Today at the National Catholic Register blog, Simcha Fisher (a really fun and wise writer) linked this blog in an article on "Praying as a Couple." One of her suggestion for couples was to do part of the Divine Office together, hence the link to Coffee&Canticles.
Which prompts me to re-issue part of an old post on this exact same topic. It originally appeared in October of 2011:
We women, who buy and read nearly all of the popular Catholic Marriage books sold in this country, frequently read about the importance of Husbands and Wives Praying Together. And we're told that family rosary with all the kids kneeling or slumping around the living room does not count. We're talking about a special, quiet, set-aside time with you, your spouse, and God, where the two of you join hands and offer your spontaneous and heart-felt praise, thanks, and petitions. Out loud. Together. Well, together but taking turns.
Are there more than 100 Catholic male, non-Steubenville graduates * in this country who enthusiastically go along with such a program? (not just tolerate it out of love for their wives, but really enjoy it?) I'd be surprised.
This type of intimate, spousal prayer might sound beautiful to women. But to most guys--good, devout guys--not so much. It requires seat-of-the-pants verbal skills that many of them do not have. Not to mention a willingness to, at times, express emotions that are hard for a guy to discuss with his wife in an ordinary conversation, let alone talk to God about with his wife listening in. It's one more example of a woman finding it therapeutic to talk about her problems, and the man finding the same activity to be close to torture.
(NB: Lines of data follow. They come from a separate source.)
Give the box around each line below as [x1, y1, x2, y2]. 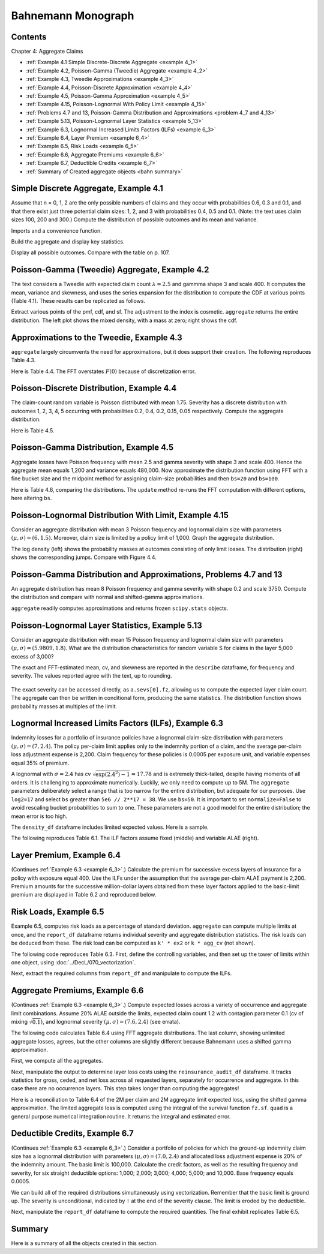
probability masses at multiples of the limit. [11, 702, 117, 710]
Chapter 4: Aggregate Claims [11, 48, 83, 55]
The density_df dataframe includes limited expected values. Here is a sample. [11, 823, 209, 831]
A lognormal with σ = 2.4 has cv [11, 770, 91, 777]
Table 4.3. [11, 357, 36, 364]
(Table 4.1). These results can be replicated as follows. [11, 297, 146, 305]
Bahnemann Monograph [11, 9, 134, 22]
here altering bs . [11, 495, 52, 502]
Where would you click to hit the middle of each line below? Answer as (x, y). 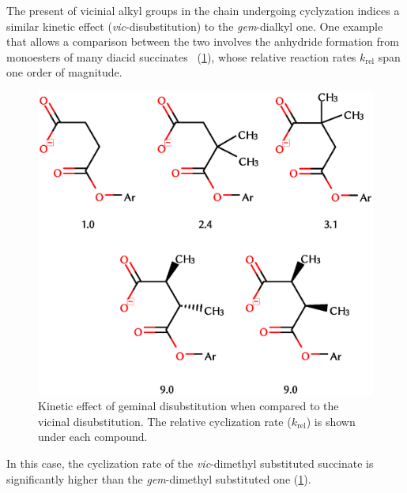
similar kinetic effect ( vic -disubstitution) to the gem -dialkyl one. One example (195, 26)
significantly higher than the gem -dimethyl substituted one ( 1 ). (159, 478)
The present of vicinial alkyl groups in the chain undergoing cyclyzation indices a (203, 10)
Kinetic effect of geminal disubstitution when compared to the (188, 406)
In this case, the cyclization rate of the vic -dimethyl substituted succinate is (190, 463)
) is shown (331, 421)
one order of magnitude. (64, 72)
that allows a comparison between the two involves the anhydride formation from (203, 41)
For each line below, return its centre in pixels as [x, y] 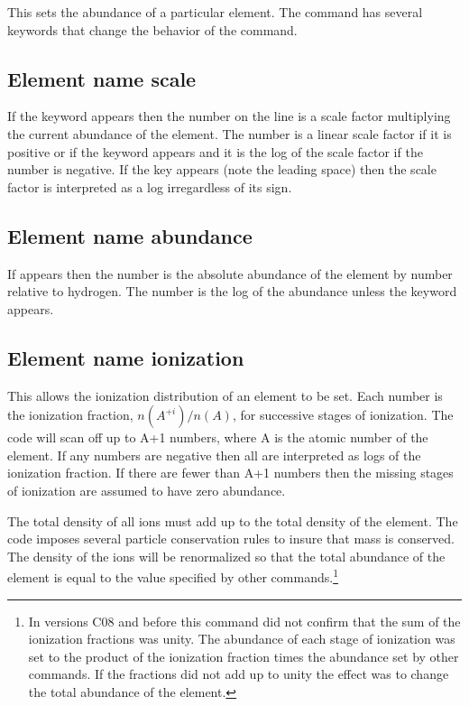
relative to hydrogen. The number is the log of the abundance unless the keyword [232, 291]
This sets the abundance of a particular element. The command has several [215, 12]
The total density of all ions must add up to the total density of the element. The [233, 520]
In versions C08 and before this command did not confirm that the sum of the [244, 621]
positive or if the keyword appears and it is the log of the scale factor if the [215, 151]
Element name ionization [126, 357]
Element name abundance [130, 235]
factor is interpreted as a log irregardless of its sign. [150, 186]
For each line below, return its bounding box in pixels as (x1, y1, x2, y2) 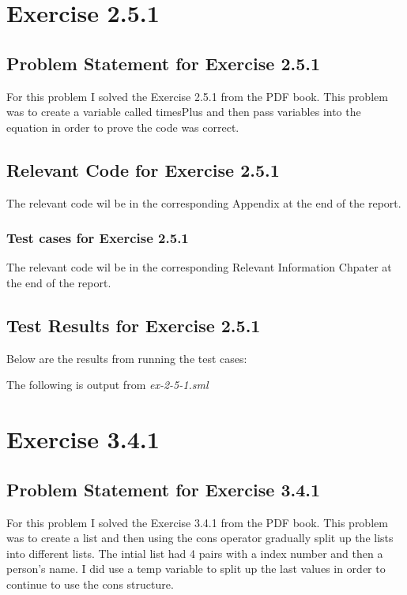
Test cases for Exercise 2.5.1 (6, 228, 189, 248)
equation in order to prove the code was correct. (6, 118, 239, 135)
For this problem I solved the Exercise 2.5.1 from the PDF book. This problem (6, 88, 388, 104)
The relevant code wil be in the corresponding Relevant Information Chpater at (6, 259, 392, 275)
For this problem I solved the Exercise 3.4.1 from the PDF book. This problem (6, 514, 388, 530)
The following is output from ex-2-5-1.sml (6, 376, 209, 393)
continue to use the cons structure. (6, 575, 174, 592)
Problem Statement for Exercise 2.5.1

So wives who want to persuade their husbands to pray with them, but find them recalcitrant, would be well-advised to drop the hand-holding, spill- your- guts- to -God- together idea, and go for something that is more realistic. That is, utilizing the type of prayer that the Catholic tradition excels at. Namely, reciting formal prayers that were written by someone else! Or I should say, reciting formal prayers while investing them with your own will, intentions, feelings, etc.
I could write a whole 'nother essay on why reciting or reading pre-written prayers is such a wonderful thing. Not at all the rote, meaningless ritual that the Church's critics make it out to be. Converts from Pentecostalism have expressed the overwhelming relief that comes from being able to pray, say, the rosary, in a group of friends, and not having to anticipate one's turn to pray "spontaneously", mentally composing a suitable script ahead of time, and then delivering it to one's audience. For myself, I know what an incoherent, stammering mess my private conversations with God would sound like to a companion if uttered aloud. Blessed be the Lord for Psalms, mass texts, Our Fathers and Hail Marys!
But I digress. Getting a husband to pray with his wife will be much easier if it takes the form of the rosary, a novena prayer, or maybe the acts of faith, hope and charity. If a husband is willing to do this, be content. Be very content. You can state some prayer intentions before beginning, encourage the man to add to these, but don't force it. Or here's another idea: do a short scripture reading together each night, maybe with the husband being the one to do the reading. Perhaps the daily gospel from the mass of the day. Begin with the Holy Spirit prayer and conclude with a Glory Be.
My husband and I have both prayed the Divine Office for many years, but for most part, due to different schedules, do it separately. There was a time when we both prayed Night Prayer together fairly regularly, right before bedtime. Because it is short and easy to do, I'd recommend this to couples who might be inclined to do the Divine Office together.
For those who cannot get their husbands interested in any kind of prayer as a couple, here is one more thought. Do the two of you attend Mass together? Then you have already been praying together in the best way possible! Be grateful for this. If you want to make it a little more intentional, wife, then tell your husband how glad you are to have him praying at your side at Mass. Tell him what intentions you are praying about at mass, and ask him if he would please bring those needs to the altar as well, and share them with Jesus after communion. Ask him whether there is anything in particular that he would like you to pray for.And if he just shrugs his shoulders, you are to smile, say "I love you", and let it go.
Now, maybe all of the above is just me speaking from my personal experience and prejudice. So.... Comments are welcome, especially from men.
*This is not to knock Steubenville. I love the place, and sent my oldest daughter there.